Stored data:
━━━━━━━━━━━━━━━━━━━━━━━━━━━━━━

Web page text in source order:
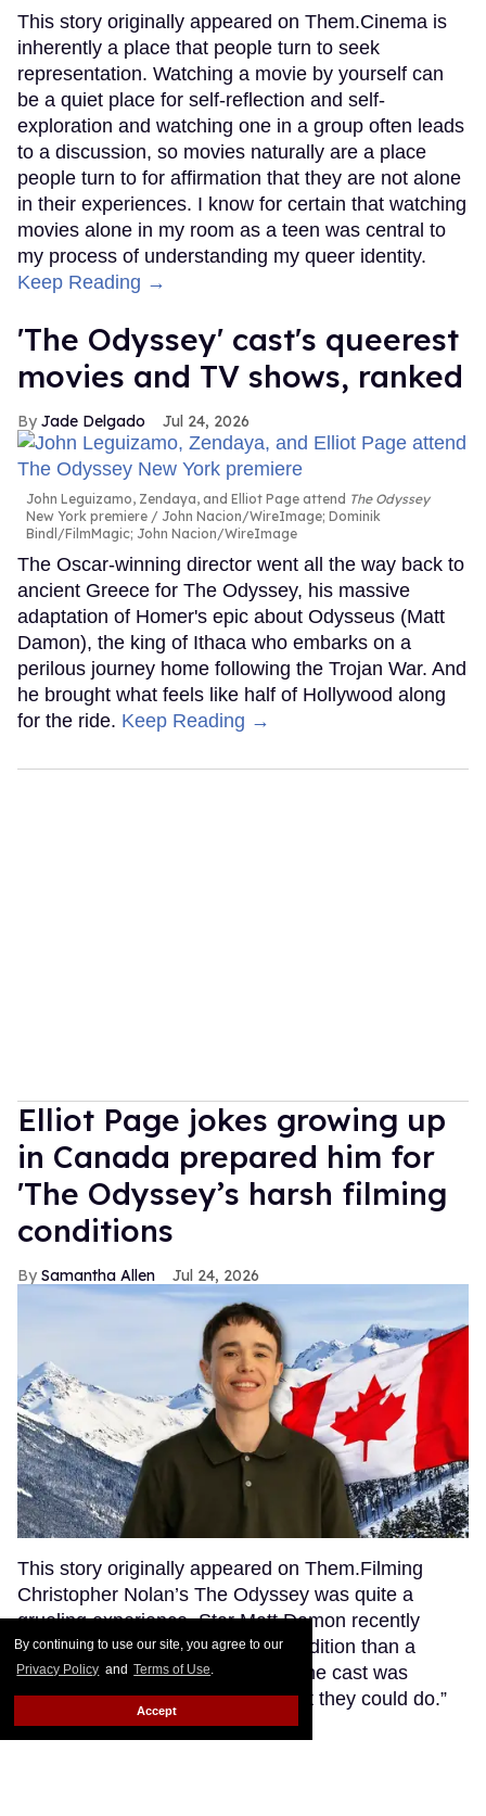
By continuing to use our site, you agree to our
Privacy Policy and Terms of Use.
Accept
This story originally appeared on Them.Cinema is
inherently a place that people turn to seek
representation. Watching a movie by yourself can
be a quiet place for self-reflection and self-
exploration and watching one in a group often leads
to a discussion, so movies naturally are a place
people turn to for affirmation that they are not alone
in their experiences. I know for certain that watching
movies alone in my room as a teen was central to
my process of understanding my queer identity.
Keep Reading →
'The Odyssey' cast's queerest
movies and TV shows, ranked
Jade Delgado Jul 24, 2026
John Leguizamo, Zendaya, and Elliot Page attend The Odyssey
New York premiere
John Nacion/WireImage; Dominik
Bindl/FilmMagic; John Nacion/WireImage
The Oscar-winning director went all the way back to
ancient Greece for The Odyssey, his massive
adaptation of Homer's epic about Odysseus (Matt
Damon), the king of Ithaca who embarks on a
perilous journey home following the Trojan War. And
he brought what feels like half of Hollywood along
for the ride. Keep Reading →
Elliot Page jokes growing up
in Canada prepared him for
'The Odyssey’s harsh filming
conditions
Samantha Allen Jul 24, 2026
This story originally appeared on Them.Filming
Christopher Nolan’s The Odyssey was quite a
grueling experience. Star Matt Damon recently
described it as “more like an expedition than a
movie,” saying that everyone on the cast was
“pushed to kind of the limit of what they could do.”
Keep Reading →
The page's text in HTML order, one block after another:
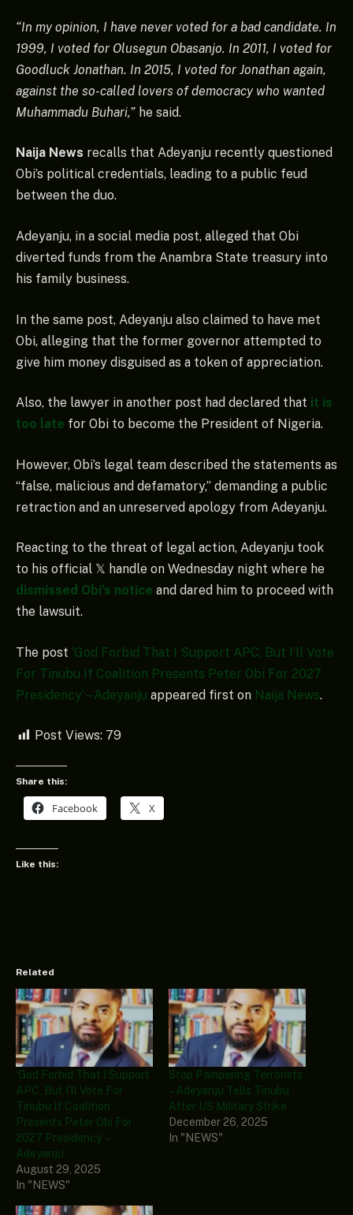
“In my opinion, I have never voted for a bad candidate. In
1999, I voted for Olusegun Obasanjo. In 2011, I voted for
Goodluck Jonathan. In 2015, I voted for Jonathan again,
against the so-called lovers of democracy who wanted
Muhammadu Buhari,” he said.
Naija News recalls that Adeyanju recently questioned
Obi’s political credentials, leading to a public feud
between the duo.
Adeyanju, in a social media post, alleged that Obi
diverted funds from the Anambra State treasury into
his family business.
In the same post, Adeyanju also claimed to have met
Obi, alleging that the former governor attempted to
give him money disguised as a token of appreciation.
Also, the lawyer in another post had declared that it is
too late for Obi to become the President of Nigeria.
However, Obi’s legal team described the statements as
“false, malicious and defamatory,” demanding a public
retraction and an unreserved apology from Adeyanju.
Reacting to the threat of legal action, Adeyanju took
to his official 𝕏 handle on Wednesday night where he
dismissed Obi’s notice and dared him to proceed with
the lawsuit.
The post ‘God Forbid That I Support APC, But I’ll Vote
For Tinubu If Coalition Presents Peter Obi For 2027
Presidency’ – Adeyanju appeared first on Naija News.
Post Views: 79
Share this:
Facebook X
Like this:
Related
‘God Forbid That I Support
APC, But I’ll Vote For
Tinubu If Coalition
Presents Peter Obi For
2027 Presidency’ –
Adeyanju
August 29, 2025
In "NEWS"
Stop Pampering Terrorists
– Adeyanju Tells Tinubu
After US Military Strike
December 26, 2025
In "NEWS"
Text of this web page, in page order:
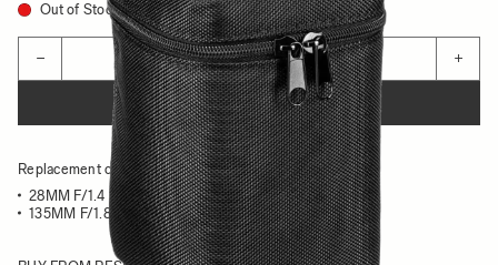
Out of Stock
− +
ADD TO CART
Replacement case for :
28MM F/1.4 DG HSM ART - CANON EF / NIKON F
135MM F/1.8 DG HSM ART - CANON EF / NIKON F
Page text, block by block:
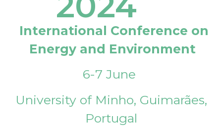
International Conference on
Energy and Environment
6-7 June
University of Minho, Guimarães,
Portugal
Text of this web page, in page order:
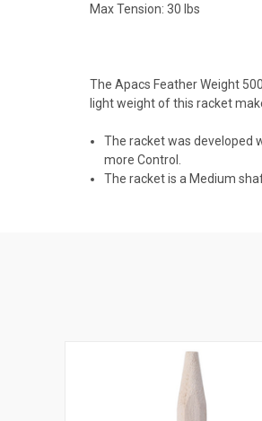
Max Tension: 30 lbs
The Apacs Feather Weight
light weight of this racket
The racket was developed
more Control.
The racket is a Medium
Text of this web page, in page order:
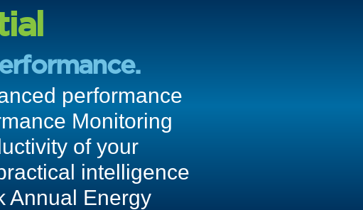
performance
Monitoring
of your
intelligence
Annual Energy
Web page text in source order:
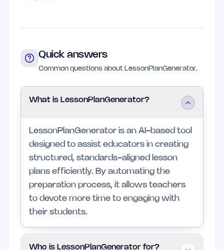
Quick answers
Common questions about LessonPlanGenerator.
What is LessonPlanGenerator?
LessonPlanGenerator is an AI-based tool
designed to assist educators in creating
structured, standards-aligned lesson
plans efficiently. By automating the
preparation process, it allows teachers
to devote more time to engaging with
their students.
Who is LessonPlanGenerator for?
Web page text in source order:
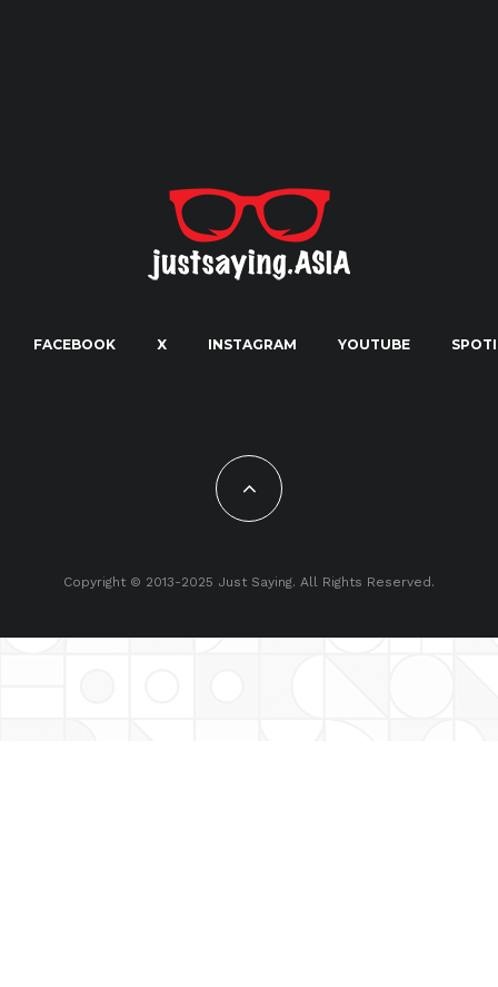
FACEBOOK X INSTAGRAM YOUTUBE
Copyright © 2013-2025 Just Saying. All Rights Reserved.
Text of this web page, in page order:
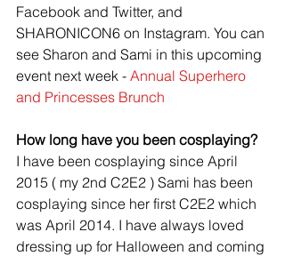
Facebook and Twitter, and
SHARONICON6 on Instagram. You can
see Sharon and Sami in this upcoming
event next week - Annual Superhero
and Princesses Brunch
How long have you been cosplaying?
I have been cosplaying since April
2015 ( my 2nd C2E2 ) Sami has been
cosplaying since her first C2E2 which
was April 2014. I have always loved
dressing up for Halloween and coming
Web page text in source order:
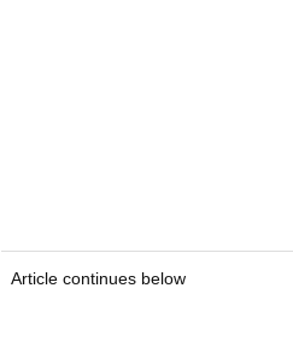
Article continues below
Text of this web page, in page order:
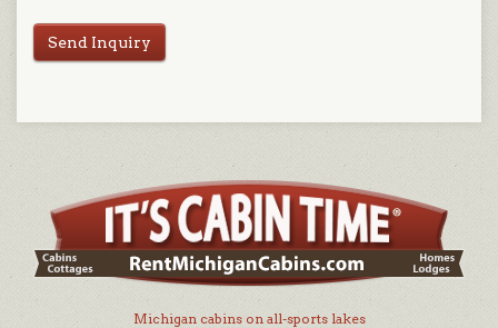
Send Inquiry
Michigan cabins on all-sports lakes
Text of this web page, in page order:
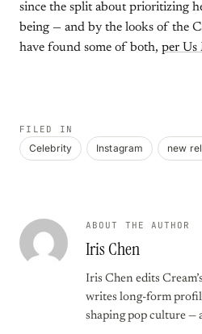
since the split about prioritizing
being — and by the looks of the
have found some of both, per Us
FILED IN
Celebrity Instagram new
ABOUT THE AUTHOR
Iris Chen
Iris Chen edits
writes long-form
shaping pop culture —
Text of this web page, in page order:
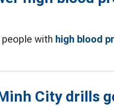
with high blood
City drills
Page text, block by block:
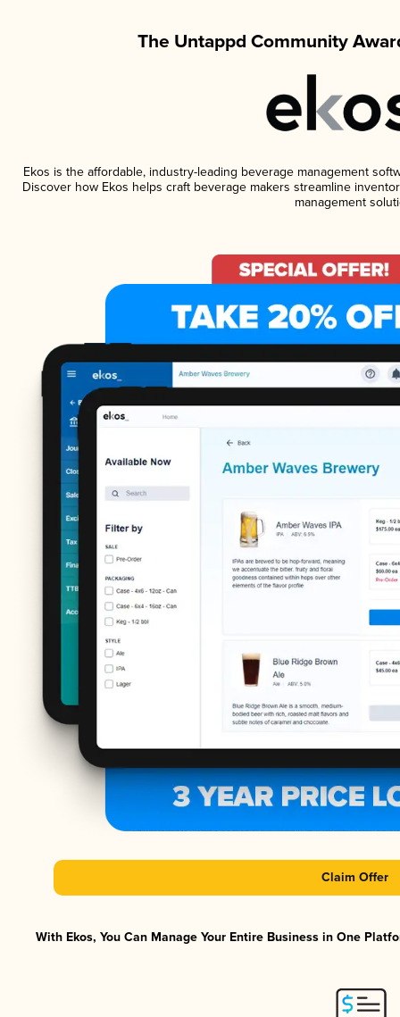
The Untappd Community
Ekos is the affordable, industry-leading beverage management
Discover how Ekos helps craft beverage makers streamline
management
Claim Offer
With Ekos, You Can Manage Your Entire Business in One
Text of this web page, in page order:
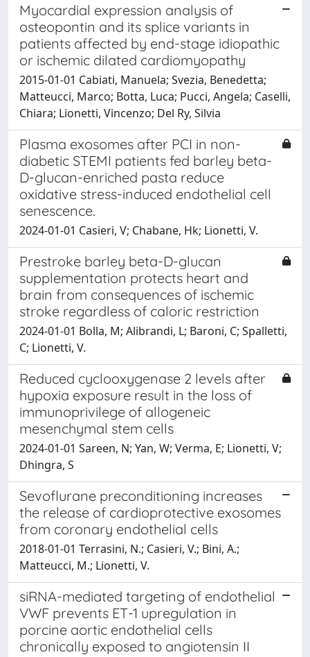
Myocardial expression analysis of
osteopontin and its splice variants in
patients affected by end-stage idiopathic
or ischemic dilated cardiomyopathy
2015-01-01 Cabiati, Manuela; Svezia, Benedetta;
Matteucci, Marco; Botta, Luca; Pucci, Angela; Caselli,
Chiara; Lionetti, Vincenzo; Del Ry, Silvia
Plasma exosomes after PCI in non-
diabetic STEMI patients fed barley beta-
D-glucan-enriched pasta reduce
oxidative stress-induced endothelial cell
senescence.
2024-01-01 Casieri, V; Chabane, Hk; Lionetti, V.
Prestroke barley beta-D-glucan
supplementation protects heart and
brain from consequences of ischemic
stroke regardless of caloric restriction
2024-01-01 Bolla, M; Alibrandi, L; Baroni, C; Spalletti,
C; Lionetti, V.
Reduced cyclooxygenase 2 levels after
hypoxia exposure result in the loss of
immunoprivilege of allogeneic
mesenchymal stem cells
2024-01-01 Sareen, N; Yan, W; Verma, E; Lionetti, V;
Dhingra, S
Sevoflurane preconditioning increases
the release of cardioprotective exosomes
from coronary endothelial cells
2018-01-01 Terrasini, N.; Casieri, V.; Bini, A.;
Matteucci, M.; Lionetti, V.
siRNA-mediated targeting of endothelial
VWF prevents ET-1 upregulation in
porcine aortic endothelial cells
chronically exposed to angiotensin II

━━━━━━━━━━━━━━━━━━━━━━━━━━━━━━

REQUIRED WORK:
For the entries above, print exactly the lines between the one with "designed to assist educators in creating" and the one with "How long have you been cosplaying?", inclusive, with no pictures.

RESPONSE TO THE TASK:
designed to assist educators in creating
structured, standards-aligned lesson
plans efficiently. By automating the
preparation process, it allows teachers
to devote more time to engaging with
their students.
Who is LessonPlanGenerator for?
Web page text in source order:
FACEBOOK X INSTAGRAM YOUTUBE
Copyright © 2013-2025 Just Saying. All Rights Reserved.
Text of this web page, in page order:
Facebook and Twitter, and
SHARONICON6 on Instagram. You can
see Sharon and Sami in this upcoming
event next week - Annual Superhero
and Princesses Brunch
How long have you been cosplaying?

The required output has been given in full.